If electrophoresis is positive for an unknown hemoglobin variant, then HPLC (both cation exchange and reverse phase) should be utilized to evaluate rare hemoglobinopathies. In addition to chronicling elution times for identification of the hemoglobin variant, HPLC also provides percent compositions of blood samples. CE can also provide a quantitative evaluation of hemoglobin types [10, 11].
In the evaluation of our patient, CE was performed initially per our institution’s standard operating procedures as an automated and high-throughput screening tool. After positive results were obtained using CE, the patient’s blood sample was sent to a reference laboratory for further analysis where alkaline gel electrophoresis was performed along with HPLC, each showing migration of an unknown hemoglobin variant.
If HPLC or CE is positive for an unknown hemoglobin variant, PCR, which can be performed on genomic DNA extracted from a peripheral blood sample, should be used to determine genetically the hemoglobinopathy of study [12–14]. PCR sequencing can be utilized to find the abnormal mutations that generate the variant hemoglobin causing the hemoglobinopathy. In our patient, PCR sequencing showed the β 74 GCC to GAC point mutation (Gly to Asp) mutation specific to Hb Shepherds Bush.
When our patient’s specific hemoglobinopathy was elucidated, the patient was treated symptomatically with packed red blood cell transfusions. Long-term treatment plans should avoid iron supplementation and frequent transfusions as to prevent iron overload. Patients should also be watched carefully for gall bladder disease caused by calcium bilirubinate precipitating as pigmented bile stones .

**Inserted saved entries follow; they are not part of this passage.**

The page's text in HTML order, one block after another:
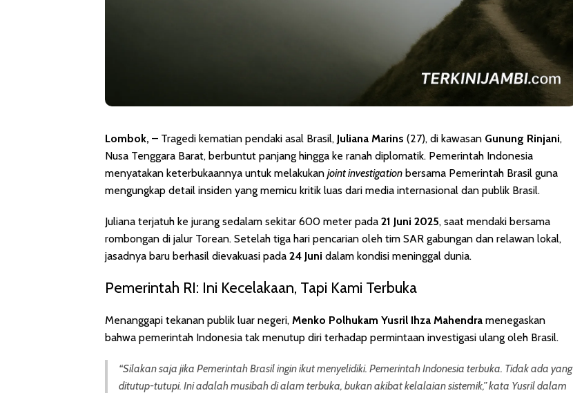
Lombok, – Tragedi kematian pendaki asal Brasil, Juliana Marins (27), di kawasan Gunung Rinjani,
Nusa Tenggara Barat, berbuntut panjang hingga ke ranah diplomatik. Pemerintah Indonesia
menyatakan keterbukaannya untuk melakukan joint investigation bersama Pemerintah Brasil guna
mengungkap detail insiden yang memicu kritik luas dari media internasional dan publik Brasil.
Juliana terjatuh ke jurang sedalam sekitar 600 meter pada 21 Juni 2025, saat mendaki bersama
rombongan di jalur Torean. Setelah tiga hari pencarian oleh tim SAR gabungan dan relawan lokal,
jasadnya baru berhasil dievakuasi pada 24 Juni dalam kondisi meninggal dunia.
Pemerintah RI: Ini Kecelakaan, Tapi Kami Terbuka
Menanggapi tekanan publik luar negeri, Menko Polhukam Yusril Ihza Mahendra menegaskan
bahwa pemerintah Indonesia tak menutup diri terhadap permintaan investigasi ulang oleh Brasil.
“Silakan saja jika Pemerintah Brasil ingin ikut menyelidiki. Pemerintah Indonesia terbuka. Tidak ada yang
ditutup-tutupi. Ini adalah musibah di alam terbuka, bukan akibat kelalaian sistemik,” kata Yusril dalam
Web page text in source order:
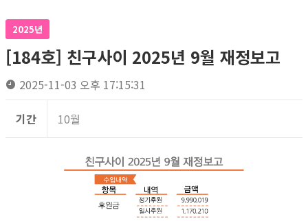
2025년
[184호] 친구사이 2025년 9월 재정보고
2025-11-03 오후 17:15:31
기간 10월

Our patient’s case demonstrates a classic finding of hemolytic anemia caused by an unstable hemoglobin variant. Although Hb Shepherds Bush is uncommon, the diagnosis of this disease illustrates progression through a systematic algorithm of tests to consider when dealing with possible congenital hemoglobinopathies of unknown characterization. The first reported case of Hb Shepherds Bush in a North American family and in a patient of non-Sicilian, non-Spanish descent, this case illustrates an increased geographic and genetic diversity of the disease of Hb Shepherds Bush, and it demonstrates a diagnostic approach to unknown hemoglobinopathies.
Written informed consent was obtained from the patient and patient’s legal guardian for publication of this Case report and any accompanying images. A copy of the written consent is available for review by the Editor of this journal.